Input for this task: Begin
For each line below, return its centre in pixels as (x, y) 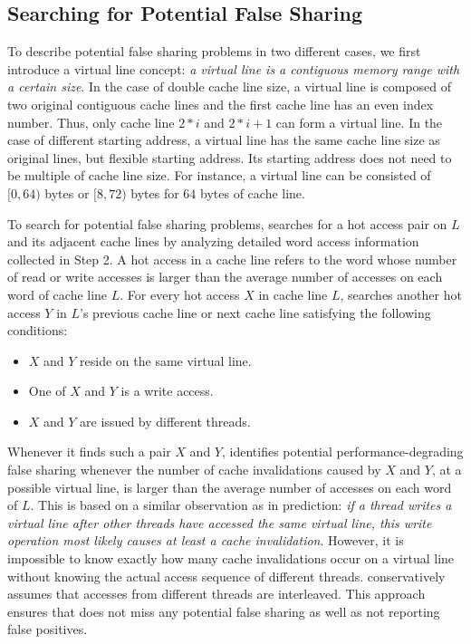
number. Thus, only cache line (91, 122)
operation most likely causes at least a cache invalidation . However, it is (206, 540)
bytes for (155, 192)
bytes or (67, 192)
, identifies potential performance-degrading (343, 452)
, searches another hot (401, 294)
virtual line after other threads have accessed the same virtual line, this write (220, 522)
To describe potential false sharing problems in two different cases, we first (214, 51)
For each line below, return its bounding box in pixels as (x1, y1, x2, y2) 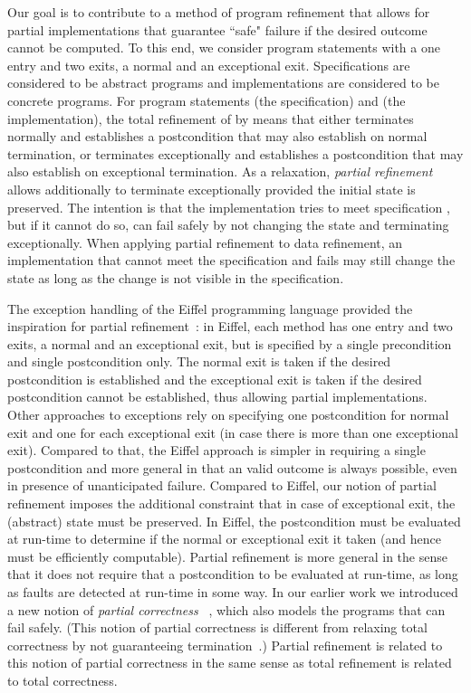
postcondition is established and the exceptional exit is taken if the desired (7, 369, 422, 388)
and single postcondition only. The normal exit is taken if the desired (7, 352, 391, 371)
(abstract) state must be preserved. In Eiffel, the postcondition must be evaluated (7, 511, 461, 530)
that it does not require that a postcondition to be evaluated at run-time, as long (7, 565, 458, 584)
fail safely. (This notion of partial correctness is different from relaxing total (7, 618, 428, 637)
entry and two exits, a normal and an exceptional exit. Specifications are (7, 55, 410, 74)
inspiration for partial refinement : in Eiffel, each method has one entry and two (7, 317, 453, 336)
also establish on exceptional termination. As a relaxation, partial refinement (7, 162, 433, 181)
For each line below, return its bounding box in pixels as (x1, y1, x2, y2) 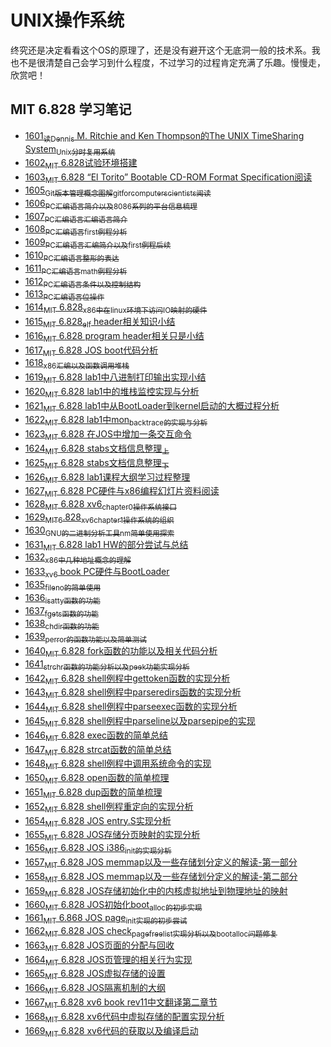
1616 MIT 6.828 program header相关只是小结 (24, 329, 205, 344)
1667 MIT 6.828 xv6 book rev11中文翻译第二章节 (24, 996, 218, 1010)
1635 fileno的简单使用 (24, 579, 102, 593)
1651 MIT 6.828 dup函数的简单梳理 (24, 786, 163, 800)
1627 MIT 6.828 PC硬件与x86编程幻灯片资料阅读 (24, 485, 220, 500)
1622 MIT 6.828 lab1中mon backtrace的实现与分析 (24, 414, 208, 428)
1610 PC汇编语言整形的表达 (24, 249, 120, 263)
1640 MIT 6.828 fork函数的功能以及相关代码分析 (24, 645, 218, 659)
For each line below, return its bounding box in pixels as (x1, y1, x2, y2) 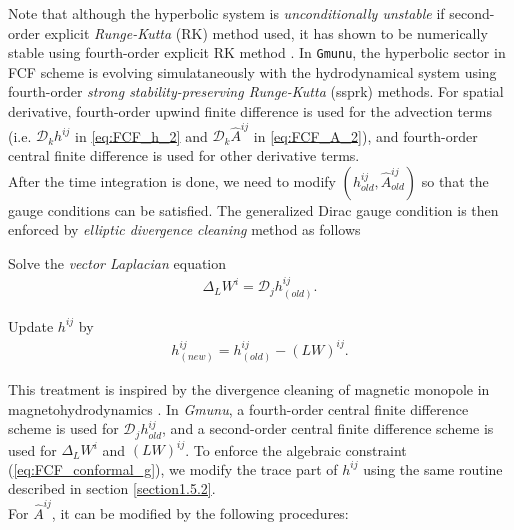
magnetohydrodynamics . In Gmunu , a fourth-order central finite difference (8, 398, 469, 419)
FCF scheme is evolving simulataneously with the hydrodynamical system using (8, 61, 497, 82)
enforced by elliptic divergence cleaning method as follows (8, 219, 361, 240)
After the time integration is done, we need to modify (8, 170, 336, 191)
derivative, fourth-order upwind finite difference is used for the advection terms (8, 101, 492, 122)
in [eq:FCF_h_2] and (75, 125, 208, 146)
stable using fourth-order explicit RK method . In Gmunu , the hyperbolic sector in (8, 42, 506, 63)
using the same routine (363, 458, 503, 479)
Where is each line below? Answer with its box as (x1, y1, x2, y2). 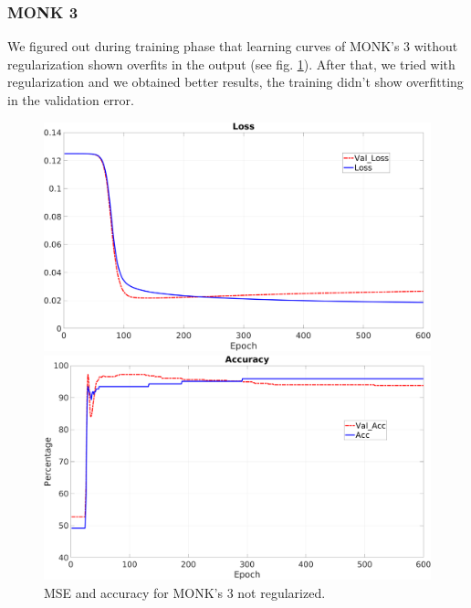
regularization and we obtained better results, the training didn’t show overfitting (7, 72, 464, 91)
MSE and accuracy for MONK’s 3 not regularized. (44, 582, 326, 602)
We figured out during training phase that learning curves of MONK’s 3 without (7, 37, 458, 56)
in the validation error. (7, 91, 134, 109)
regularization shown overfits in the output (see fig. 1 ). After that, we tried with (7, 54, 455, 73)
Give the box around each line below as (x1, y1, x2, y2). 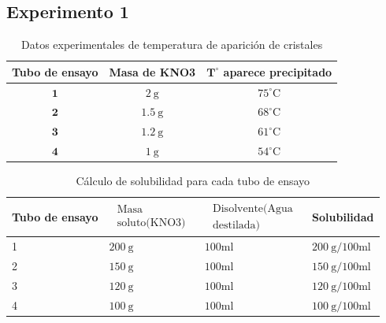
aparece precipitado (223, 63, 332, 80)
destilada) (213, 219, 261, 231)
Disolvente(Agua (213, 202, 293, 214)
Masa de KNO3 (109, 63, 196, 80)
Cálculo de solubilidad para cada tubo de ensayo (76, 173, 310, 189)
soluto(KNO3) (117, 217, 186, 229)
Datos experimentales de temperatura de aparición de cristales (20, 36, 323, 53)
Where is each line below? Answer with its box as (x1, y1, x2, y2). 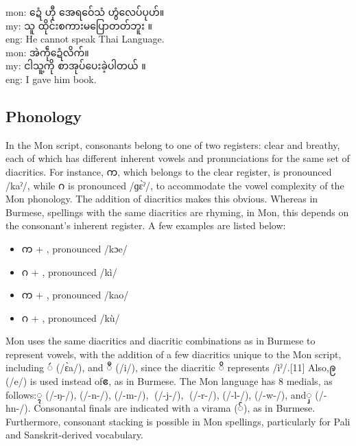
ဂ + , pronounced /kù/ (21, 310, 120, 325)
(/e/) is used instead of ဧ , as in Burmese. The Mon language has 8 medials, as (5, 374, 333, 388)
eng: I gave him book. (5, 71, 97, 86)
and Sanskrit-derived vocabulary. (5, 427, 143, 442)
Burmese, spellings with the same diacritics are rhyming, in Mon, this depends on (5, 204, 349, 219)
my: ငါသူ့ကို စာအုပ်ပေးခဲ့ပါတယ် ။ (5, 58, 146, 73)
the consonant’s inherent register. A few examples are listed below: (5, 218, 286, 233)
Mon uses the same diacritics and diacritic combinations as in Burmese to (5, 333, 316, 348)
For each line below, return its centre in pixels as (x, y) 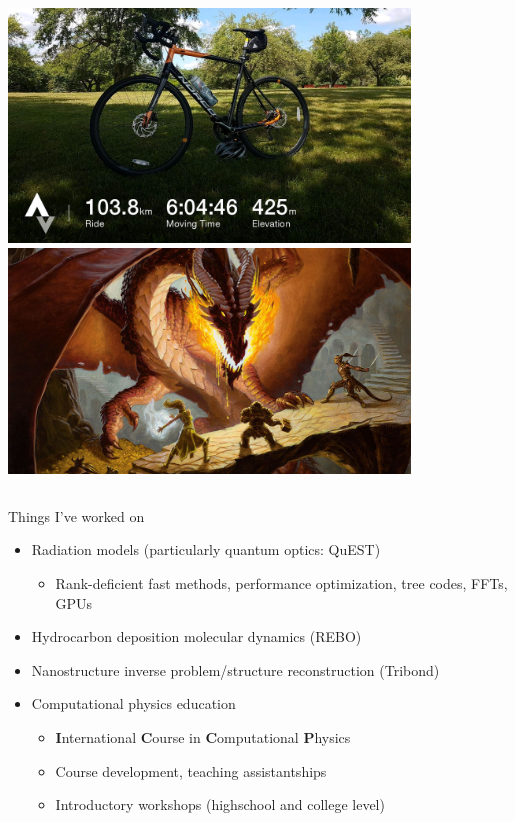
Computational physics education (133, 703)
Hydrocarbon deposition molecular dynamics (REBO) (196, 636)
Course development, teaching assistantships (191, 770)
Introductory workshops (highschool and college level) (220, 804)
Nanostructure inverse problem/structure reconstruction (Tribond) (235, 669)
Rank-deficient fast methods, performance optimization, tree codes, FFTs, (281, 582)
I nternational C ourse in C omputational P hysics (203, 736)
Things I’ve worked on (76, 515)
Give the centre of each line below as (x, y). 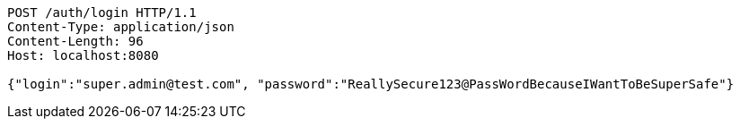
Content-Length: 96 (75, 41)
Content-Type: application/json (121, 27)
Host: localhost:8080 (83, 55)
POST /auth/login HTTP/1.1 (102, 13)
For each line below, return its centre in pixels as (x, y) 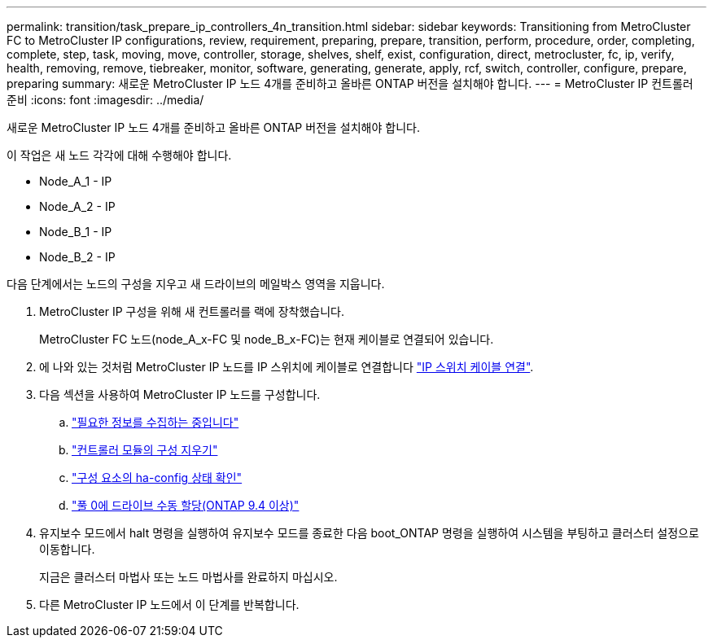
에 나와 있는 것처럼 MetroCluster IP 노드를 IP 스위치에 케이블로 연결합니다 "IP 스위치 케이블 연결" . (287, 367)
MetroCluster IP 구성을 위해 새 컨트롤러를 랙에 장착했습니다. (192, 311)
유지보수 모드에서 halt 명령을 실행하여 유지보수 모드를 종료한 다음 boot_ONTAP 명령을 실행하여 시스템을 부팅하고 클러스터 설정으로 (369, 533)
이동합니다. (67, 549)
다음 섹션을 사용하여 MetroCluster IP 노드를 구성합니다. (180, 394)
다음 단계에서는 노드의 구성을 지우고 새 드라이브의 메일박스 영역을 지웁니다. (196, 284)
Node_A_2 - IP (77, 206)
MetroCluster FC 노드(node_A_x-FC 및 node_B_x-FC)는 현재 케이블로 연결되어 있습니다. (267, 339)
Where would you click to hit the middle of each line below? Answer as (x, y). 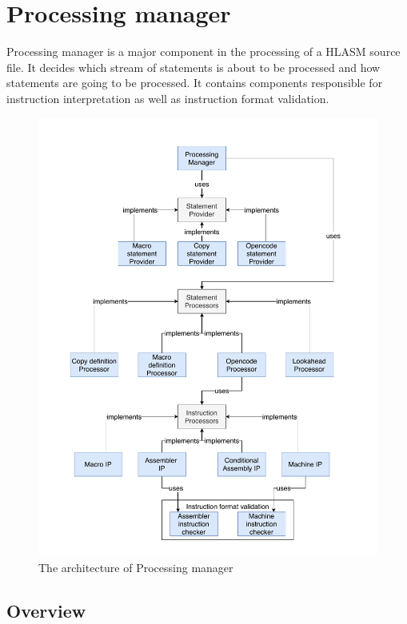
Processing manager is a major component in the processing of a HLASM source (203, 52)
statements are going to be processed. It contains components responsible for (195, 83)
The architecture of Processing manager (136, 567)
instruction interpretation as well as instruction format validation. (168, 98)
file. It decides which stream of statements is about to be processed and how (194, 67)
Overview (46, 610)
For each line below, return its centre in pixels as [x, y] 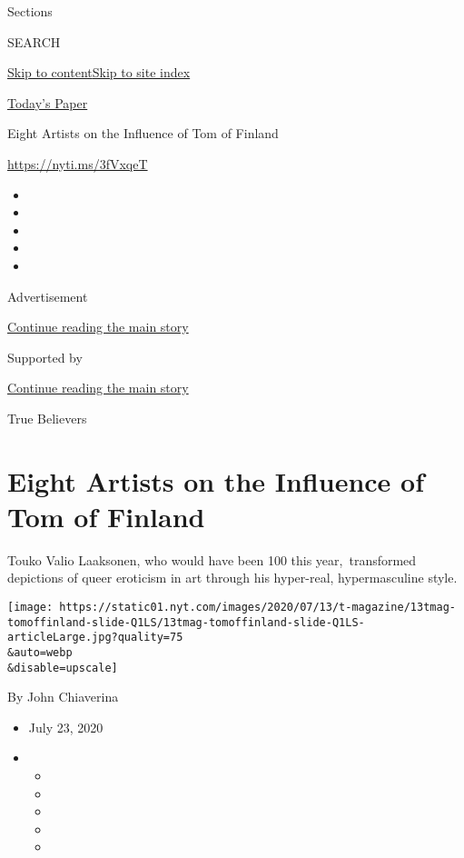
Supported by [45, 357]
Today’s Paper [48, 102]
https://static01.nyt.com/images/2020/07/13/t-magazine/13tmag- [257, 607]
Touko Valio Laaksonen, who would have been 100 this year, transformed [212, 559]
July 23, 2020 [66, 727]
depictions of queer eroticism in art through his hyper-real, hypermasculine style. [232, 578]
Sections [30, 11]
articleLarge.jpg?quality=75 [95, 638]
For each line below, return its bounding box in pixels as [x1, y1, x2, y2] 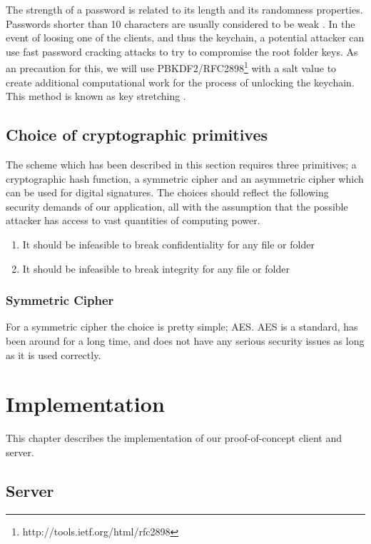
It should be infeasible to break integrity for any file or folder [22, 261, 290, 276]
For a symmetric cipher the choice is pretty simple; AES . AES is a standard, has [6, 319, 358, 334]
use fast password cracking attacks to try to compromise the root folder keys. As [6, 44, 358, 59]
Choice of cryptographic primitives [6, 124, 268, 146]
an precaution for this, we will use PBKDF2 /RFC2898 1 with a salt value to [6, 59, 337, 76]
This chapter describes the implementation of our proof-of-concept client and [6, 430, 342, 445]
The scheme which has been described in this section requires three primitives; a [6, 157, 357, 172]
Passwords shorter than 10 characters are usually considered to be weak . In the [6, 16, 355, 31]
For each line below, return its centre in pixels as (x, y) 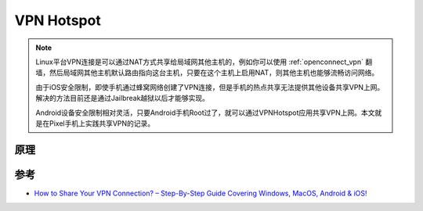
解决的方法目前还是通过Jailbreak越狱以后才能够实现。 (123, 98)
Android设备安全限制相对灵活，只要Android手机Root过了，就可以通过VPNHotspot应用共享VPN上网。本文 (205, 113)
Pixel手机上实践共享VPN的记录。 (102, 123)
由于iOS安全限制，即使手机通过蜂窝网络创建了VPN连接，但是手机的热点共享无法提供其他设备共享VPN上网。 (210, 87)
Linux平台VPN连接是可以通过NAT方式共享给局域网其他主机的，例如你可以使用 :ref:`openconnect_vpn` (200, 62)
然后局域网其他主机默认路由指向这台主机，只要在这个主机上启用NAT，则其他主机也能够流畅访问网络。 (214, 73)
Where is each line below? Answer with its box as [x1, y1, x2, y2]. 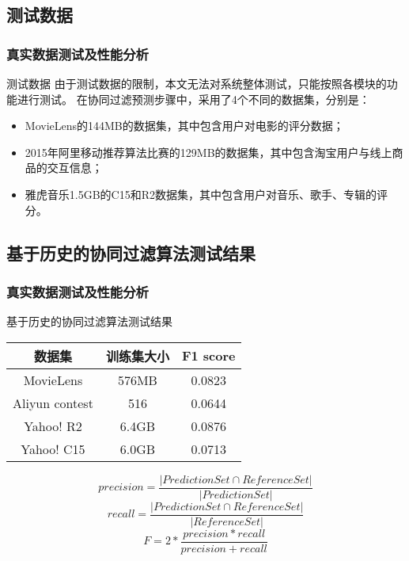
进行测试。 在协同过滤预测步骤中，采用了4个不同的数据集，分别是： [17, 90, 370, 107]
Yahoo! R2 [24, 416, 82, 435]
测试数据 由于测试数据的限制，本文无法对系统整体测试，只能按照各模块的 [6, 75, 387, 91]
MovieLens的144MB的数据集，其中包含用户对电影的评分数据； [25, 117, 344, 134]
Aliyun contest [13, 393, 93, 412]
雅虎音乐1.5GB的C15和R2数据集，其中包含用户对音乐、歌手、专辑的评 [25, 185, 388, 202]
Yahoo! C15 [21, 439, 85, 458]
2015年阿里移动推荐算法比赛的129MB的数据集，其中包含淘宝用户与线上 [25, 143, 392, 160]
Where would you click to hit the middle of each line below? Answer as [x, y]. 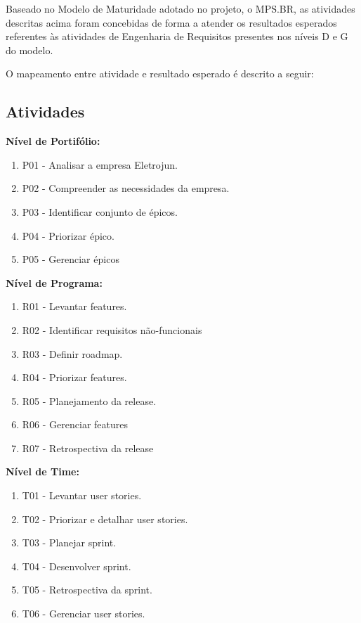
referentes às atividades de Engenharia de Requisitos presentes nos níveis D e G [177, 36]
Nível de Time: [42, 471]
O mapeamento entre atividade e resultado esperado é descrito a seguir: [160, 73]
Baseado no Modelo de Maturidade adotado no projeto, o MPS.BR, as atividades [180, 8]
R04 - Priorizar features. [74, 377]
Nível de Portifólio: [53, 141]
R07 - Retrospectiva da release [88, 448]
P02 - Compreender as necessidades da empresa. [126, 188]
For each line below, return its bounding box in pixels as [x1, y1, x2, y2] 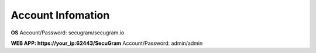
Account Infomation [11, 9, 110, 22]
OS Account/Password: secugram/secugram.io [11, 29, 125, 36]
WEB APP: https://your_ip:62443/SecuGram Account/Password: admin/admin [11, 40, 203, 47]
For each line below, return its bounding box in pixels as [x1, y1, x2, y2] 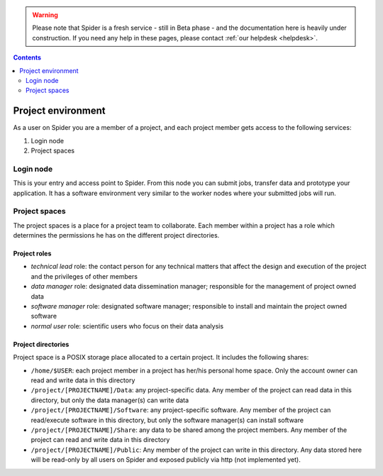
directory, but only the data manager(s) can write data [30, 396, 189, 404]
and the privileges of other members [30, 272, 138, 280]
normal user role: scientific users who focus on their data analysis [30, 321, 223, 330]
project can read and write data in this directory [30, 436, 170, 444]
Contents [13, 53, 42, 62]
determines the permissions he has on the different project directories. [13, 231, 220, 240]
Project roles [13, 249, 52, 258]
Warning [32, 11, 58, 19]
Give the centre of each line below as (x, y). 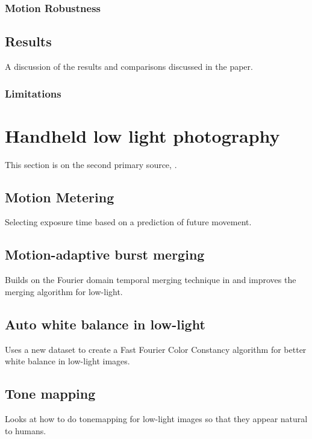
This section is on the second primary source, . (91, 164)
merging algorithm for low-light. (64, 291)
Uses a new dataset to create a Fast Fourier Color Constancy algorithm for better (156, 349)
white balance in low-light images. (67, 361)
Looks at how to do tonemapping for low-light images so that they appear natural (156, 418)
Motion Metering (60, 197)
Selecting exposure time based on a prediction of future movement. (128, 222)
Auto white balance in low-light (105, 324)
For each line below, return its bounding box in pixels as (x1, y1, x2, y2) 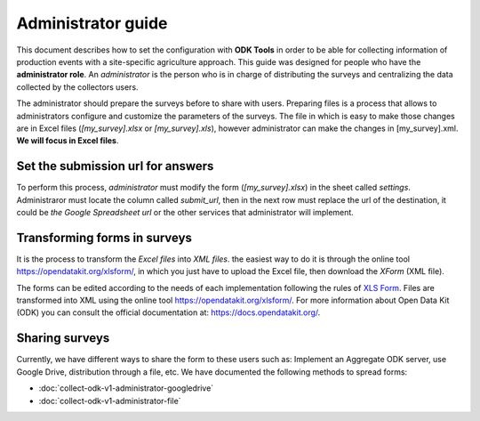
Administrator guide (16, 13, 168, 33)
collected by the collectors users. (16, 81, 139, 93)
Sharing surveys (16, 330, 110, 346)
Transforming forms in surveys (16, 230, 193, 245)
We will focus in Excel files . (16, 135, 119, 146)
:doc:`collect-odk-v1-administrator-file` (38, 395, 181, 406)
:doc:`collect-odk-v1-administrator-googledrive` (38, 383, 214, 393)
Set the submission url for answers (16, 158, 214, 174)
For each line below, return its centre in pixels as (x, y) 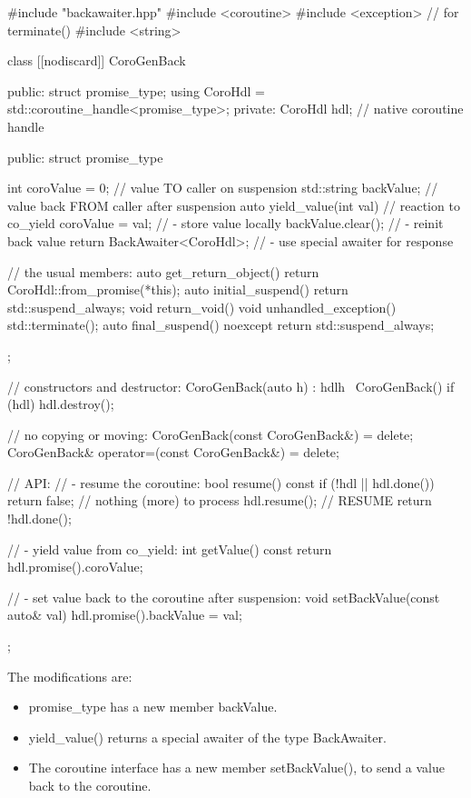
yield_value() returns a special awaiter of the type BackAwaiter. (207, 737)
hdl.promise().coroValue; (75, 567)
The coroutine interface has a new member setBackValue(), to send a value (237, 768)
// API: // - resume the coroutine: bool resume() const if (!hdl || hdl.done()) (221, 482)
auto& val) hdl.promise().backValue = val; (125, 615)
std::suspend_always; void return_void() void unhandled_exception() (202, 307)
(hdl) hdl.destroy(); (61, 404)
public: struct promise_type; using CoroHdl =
Input for this task: End
Provide the lines again, unchanged, from where the data above begins through the line containing "entry and two exits, a", both ends included, omitting pictures and adding nothing.

Response to the task
For each line below, return its centre in pixels as (x, y) 
number. Thus, only cache line (91, 122)
operation most likely causes at least a cache invalidation . However, it is (206, 540)
bytes for (155, 192)
bytes or (67, 192)
, identifies potential performance-degrading (343, 452)
, searches another hot (401, 294)
virtual line after other threads have accessed the same virtual line, this write (220, 522)
To describe potential false sharing problems in two different cases, we first (214, 51)
For each line below, return its bounding box in pixels as (x1, y1, x2, y2) 
postcondition is established and the exceptional exit is taken if the desired (7, 369, 422, 388)
and single postcondition only. The normal exit is taken if the desired (7, 352, 391, 371)
(abstract) state must be preserved. In Eiffel, the postcondition must be evaluated (7, 511, 461, 530)
that it does not require that a postcondition to be evaluated at run-time, as long (7, 565, 458, 584)
fail safely. (This notion of partial correctness is different from relaxing total (7, 618, 428, 637)
entry and two exits, a normal and an exceptional exit. Specifications are (7, 55, 410, 74)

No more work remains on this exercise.